An important goal for a server application is the ability to handle multiple clients at the same time. The most common way to implement a server that has this capability is to make the server multithreaded. By taking advantage of threads and their ability to do more than one thing at the same time we can dramatically improve the power of our server application.
In these note I will walk you through the steps needed to turn our simple web server into a multithreaded server application.
There are several libraries available on Linux to implement threads. The simplest and most widely used of these is the POSIX threads, or pthread, library.

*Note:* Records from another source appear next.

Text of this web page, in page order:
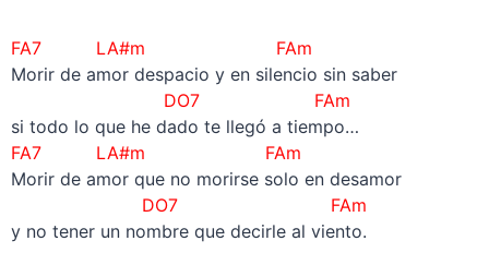
FA7 LA#m FAm
Morir de amor despacio y en silencio sin saber
DO7 FAm
si todo lo que he dado te llegó a tiempo…
FA7 LA#m FAm
Morir de amor que no morirse solo en desamor
DO7 FAm
y no tener un nombre que decirle al viento.
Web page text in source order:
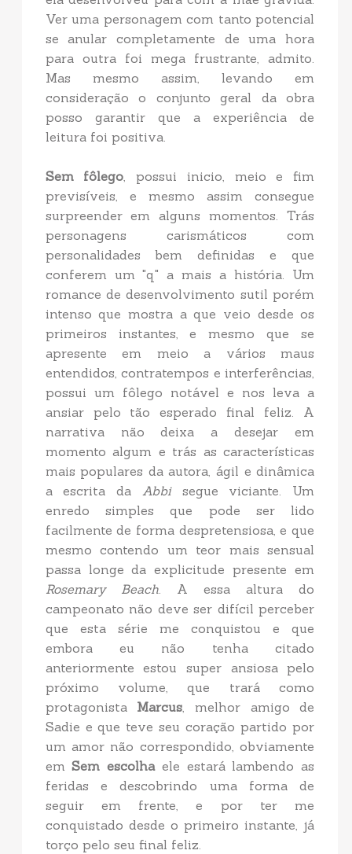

To use POSIX threads in a program we start by including the appropriate header file:
#include <pthread.h>
In addition to including this header file we also need to use the -pthread option in the command line that compiles the code for the application.
The only function we will need to use to implement threads in our application is the pthread_create() function, which starts a new thread running.
Here is a snippet of code that illustrates how this function works:
pthread_t thread; pthread_create(&thread,NULL,serveRequest,&new_socket);
The thread variable is a thread identifier. If we need to interact with the thread after starting it, we will use the thread variable to access the thread.
The third parameter in pthread_create() is a pointer to the thread function. The thread function is a function that takes a single parameter, a generic void* pointer, and returns a void* pointer as its result. When we launch the thread the code in the thread function will start running. When we reach the end of the code in that thread function the thread stops running.
The fourth parameter in pthread_create() is a pointer to the data we want to pass to the thread function.
In the threaded version of the miniweb server I will be using a common pattern for setting up the server. This pattern is the thread per connection pattern.
Servers typically feature an infinite loop that accepts new client connections. In this version of the server application we will launch a new thread each time we accept a connection:
while(1) {
struct sockaddr_in client;
int new_socket , c = sizeof(struct sockaddr_in);
new_socket = accept(server_socket, (struct sockaddr *) &client, (socklen_t*)&c);
if(new_socket != -1) {
pthread_t thread;
pthread_create(&thread,NULL,serveRequest,&new_socket);
}
}
I have also modified the serveRequest() function from its original form to make the serveRequest() function work as a thread function.
The original serveRequest() function took the form
void serveRequest(int fd) {
// fd is a file descriptor for the socket we use to communicate
// with the client. Read the request from fd and send the
// response back via fd.
}
The new form of this function is
void* serveRequest(void* pfd) {
int fd = *((int*) pfd);
// Do the same as before with fd
return NULL;
}
Instead of being passed a file descriptor to work with we will instead receive a generic void* pointer that points to the int where the file descriptor is stored. To get the file descriptor we have to type cast the generic pointer to the correct pointer type, dereference that pointer, and then copy the data to a local variable for our use.